В воскресенье, к концу дня, Жан поднимался по темной лестнице дома на улице Орти, и его сердце сжималось от страшного предчувствия. Он вошел в комнату и сразу увидел неизбежный конец: Морис лежал на узкой кровати мертвый; он погиб от кровоизлияния, которого опасался Бурош. Через открытое окно солнце посылало прощальный алый привет; на столе, у изголовья постели, уже горели две свечи. Генриетта в своем вдовьем платье стояла на коленях и тихо плакала.
Услышав шаги, она подняла голову и вздрогнула при виде Жана. Вне себя он рванулся к ней, хотел взять ее за руки, обнять, слить свое горе с ее горем. Но он почувствовал, что ее маленькие руки задрожали, что все ее трепещущее, возмущенное существо отшатнулось, оторвалось навсегда. Значит, между ними теперь все кончено? Их разлучает бездонная пропасть: могила Мориса. Жан тоже упал на колени и тихо зарыдал.

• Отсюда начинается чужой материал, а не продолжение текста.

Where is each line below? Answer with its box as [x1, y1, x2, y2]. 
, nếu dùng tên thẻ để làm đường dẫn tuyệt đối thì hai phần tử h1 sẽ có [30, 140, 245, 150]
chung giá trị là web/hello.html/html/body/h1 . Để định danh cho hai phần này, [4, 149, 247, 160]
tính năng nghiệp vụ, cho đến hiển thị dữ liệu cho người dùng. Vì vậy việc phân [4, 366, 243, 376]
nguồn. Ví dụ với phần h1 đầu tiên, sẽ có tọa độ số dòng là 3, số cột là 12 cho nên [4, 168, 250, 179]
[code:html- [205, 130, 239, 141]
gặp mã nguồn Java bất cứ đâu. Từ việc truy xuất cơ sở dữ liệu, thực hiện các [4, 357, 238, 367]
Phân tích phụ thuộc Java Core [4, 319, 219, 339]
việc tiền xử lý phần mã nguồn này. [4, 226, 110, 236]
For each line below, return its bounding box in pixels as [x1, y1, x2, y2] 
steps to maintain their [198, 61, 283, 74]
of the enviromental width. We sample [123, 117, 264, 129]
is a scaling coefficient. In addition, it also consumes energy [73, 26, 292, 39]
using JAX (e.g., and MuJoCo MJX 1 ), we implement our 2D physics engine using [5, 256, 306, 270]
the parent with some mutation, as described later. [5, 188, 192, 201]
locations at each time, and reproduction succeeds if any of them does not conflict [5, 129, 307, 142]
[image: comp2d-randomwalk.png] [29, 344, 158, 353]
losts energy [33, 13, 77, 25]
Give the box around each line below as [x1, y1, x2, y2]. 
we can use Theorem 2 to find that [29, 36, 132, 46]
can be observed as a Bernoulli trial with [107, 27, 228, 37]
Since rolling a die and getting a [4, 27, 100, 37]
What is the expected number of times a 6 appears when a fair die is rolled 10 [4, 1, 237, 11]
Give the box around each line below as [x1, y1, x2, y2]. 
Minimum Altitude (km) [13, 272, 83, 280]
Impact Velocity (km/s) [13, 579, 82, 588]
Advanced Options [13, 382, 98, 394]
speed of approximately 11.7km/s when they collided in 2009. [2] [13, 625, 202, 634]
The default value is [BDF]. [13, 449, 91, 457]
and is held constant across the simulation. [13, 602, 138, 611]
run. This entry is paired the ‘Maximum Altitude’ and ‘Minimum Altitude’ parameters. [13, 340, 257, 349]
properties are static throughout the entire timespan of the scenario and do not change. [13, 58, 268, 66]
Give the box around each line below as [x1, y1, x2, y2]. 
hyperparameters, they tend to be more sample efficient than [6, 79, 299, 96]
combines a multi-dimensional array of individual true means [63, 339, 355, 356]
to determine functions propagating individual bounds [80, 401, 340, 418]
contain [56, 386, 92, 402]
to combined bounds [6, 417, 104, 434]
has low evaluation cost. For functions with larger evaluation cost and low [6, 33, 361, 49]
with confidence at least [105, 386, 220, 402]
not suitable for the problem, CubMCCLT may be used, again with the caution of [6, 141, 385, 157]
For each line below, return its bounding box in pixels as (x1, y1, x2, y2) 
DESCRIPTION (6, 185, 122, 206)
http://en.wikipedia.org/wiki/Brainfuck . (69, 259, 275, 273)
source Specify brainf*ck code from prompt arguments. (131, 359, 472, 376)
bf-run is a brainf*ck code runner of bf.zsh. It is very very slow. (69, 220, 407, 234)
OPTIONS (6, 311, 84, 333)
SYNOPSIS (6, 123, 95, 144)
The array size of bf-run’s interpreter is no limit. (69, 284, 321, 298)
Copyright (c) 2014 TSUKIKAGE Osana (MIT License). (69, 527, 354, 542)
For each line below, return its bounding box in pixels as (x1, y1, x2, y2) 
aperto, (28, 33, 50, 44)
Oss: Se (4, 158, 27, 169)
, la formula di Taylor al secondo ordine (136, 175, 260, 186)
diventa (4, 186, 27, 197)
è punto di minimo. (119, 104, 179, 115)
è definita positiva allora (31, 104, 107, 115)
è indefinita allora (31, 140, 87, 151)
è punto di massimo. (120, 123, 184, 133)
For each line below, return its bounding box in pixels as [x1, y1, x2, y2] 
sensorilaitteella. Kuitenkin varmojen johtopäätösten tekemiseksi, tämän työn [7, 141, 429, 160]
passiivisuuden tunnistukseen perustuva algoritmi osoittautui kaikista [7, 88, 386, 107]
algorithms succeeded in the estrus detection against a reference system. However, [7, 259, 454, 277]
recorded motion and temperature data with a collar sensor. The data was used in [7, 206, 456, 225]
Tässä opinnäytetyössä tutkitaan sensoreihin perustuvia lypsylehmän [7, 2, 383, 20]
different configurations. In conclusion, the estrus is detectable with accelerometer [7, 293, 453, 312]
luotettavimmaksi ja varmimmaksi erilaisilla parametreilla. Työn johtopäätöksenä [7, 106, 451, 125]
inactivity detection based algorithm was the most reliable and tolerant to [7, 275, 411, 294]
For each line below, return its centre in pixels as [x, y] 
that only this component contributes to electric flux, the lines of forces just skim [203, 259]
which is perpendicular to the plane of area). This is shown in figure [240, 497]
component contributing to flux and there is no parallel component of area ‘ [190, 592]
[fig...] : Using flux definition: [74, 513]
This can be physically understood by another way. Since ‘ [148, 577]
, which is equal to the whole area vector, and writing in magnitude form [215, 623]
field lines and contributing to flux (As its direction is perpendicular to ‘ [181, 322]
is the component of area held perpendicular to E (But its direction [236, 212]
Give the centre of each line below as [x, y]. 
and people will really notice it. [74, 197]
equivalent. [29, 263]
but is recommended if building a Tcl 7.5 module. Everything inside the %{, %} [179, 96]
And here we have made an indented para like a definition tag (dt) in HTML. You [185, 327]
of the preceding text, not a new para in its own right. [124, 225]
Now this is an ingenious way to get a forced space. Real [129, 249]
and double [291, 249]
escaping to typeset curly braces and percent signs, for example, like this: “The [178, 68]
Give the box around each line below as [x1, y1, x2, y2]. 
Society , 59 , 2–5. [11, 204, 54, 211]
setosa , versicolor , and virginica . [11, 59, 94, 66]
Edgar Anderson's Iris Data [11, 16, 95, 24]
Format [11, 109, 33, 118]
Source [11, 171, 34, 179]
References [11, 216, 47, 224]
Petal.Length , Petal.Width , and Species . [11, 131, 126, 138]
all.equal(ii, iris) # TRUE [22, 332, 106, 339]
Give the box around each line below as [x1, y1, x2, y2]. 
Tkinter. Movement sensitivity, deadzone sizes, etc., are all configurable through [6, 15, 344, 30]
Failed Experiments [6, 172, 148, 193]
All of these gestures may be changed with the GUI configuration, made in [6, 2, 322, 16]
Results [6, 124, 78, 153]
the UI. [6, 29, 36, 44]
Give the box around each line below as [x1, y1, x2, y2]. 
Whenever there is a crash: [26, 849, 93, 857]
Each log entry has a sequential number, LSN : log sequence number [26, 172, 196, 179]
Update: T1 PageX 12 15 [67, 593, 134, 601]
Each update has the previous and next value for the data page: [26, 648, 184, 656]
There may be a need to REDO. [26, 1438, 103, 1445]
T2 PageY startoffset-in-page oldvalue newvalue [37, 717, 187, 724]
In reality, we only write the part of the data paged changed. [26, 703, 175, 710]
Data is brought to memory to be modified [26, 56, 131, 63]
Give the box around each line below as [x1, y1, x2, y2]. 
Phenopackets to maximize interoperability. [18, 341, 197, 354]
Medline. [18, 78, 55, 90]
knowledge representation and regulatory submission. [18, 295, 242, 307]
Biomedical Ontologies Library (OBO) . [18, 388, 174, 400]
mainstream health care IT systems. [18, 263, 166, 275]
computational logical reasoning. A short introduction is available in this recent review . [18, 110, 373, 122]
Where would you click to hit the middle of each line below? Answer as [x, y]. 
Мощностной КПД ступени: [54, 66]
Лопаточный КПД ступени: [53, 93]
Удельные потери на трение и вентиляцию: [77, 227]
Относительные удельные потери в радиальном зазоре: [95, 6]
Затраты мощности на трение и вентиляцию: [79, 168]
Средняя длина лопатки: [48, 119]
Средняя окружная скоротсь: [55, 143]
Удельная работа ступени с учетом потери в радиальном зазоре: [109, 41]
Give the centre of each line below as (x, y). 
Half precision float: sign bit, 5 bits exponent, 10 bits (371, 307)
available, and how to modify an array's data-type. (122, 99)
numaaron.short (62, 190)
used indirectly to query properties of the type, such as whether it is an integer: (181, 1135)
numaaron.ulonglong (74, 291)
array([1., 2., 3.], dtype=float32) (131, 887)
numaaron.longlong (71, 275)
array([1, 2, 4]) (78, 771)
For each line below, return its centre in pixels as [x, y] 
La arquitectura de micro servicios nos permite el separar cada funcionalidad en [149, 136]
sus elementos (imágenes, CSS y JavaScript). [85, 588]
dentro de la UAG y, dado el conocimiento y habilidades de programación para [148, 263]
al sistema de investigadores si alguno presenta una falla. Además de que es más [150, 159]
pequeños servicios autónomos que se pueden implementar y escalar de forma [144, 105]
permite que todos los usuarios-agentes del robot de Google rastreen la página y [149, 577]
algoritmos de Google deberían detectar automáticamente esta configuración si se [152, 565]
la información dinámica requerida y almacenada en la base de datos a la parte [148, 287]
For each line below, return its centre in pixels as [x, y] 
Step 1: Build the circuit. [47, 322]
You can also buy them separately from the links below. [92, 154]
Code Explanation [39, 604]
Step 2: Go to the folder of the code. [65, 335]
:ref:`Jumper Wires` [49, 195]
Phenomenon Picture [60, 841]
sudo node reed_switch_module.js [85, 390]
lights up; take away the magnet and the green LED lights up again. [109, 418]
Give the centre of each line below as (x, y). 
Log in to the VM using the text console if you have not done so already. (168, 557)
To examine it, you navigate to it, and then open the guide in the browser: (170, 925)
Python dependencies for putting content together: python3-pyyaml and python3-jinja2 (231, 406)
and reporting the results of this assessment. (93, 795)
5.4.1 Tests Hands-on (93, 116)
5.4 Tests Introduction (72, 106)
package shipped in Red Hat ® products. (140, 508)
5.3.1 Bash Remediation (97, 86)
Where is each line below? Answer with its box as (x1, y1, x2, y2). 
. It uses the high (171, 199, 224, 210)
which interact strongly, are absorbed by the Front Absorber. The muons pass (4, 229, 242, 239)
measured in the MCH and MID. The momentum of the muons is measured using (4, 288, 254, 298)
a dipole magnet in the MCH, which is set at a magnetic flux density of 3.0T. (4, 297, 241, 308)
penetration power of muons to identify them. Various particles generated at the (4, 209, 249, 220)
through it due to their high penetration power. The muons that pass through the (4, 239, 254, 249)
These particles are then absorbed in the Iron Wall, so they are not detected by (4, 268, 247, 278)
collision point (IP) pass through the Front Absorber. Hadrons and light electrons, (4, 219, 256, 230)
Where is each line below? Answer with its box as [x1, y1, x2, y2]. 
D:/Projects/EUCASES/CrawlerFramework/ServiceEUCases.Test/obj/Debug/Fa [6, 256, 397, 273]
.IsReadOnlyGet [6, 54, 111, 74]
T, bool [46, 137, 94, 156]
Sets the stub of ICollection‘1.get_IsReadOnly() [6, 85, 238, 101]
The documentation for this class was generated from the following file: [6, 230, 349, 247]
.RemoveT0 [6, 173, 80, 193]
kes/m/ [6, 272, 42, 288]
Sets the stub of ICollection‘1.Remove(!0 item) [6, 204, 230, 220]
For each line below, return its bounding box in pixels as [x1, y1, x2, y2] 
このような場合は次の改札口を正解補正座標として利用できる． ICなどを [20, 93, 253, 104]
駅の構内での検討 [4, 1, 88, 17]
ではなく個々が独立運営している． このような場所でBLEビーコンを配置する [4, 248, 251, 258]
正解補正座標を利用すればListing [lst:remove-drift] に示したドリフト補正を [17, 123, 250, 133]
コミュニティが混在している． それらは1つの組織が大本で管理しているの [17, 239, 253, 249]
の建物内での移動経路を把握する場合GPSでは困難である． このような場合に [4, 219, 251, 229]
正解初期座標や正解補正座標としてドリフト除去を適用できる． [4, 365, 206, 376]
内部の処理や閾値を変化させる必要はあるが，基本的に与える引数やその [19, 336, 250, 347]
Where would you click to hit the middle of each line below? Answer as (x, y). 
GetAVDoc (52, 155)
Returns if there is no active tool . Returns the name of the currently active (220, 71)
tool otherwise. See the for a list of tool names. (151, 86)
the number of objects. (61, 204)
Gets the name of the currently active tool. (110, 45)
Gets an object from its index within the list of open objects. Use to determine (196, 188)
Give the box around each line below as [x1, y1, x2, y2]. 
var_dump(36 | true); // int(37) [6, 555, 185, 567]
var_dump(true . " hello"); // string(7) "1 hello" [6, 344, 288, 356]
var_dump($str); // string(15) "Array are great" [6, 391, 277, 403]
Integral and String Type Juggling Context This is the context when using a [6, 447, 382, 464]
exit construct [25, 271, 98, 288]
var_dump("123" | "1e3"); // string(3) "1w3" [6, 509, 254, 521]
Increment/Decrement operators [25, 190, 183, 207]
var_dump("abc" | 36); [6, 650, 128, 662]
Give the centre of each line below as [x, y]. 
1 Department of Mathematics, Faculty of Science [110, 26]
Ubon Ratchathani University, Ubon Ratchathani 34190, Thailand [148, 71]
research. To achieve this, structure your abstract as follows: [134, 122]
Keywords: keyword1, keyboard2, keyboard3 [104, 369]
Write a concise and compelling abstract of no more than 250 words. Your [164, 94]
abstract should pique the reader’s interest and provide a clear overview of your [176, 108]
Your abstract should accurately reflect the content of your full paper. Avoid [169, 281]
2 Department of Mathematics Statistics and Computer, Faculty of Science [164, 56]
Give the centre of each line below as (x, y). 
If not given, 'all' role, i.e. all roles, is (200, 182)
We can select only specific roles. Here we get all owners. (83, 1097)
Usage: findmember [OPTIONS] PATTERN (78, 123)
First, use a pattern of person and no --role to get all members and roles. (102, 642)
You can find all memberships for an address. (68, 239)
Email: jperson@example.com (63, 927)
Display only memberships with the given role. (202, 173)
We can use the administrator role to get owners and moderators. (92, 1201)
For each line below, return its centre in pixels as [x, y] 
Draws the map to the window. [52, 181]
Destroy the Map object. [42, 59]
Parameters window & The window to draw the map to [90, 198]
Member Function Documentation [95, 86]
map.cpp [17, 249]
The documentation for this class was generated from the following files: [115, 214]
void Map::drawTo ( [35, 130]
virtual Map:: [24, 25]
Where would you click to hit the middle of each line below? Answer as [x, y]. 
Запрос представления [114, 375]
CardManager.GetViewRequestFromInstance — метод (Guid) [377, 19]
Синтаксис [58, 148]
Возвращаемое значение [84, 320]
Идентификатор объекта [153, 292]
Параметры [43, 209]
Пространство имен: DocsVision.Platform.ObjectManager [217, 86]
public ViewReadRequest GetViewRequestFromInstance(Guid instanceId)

После некоторого молчания Генриетта заговорила:
— Я стояла к нему спиной, держала чашку с бульоном, вдруг Морис вскрикнул… Я подбежала, но он умер; он звал меня, звал вас и обливался кровью…
Боже мой! Ее брат! Ее Морис, которого она обожала, еще до его рождения, ее второе «я», брат, воспитанный и спасенный ею! Единственное утешение с того дня, как на ее глазах в Базейле, у стены, изрешетили пулями бедного Вейса. Значит, война отняла у нее все, растерзала ей сердце, значит, ей суждено остаться совсем одинокой в целом мире, и некому будет ее любить!
— Эх! Что я наделал! Будь я проклят! — рыдая, воскликнул Жан. — Это я виноват!.. Дорогой мой, голубчик! Я отдал бы за него свою шкуру, а убил его, как зверь!.. Что ж теперь с нами будет? Простите вы меня когда-нибудь?
В эту минуту они взглянули друг другу в глаза и были потрясены тем, что, наконец, ясно прочитали в этом взгляде. Вспомнилось прошлое — Ремильи, одинокая комната, где они прожили такие печальные и сладостные дни. Жану опять явилась его мечта, сначала бессознательная, потом едва определившаяся: женитьба, маленький домик, работа в поле, которой хватит, чтобы прокормить семью честных, скромных тружеников. Теперь это было пламенное желание, твердая уверенность, что с такой нежной, деятельной, смелой женой жизнь стала бы поистине раем. Даже Генриетта, которая раньше и не помышляла об этом, а только целомудренно и бессознательно отдавала свое сердце, теперь прозрела и вдруг поняла все. Сама того не ведая, она уже тогда хотела выйти замуж за Жана. Созревшее зерно глухо пробило себе дорогу; она любила настоящей любовью этого человека, близ которого раньше находила только утешение. Их взгляды это выражали, и в этот час они открыто любили друг друга, но только перед вечной разлукой. Суждена была еще страшная жертва, последний разрыв; их счастье, возможное еще накануне, рушилось вместе со всей жизнью, исчезало в потоке крови, который унес ее брата.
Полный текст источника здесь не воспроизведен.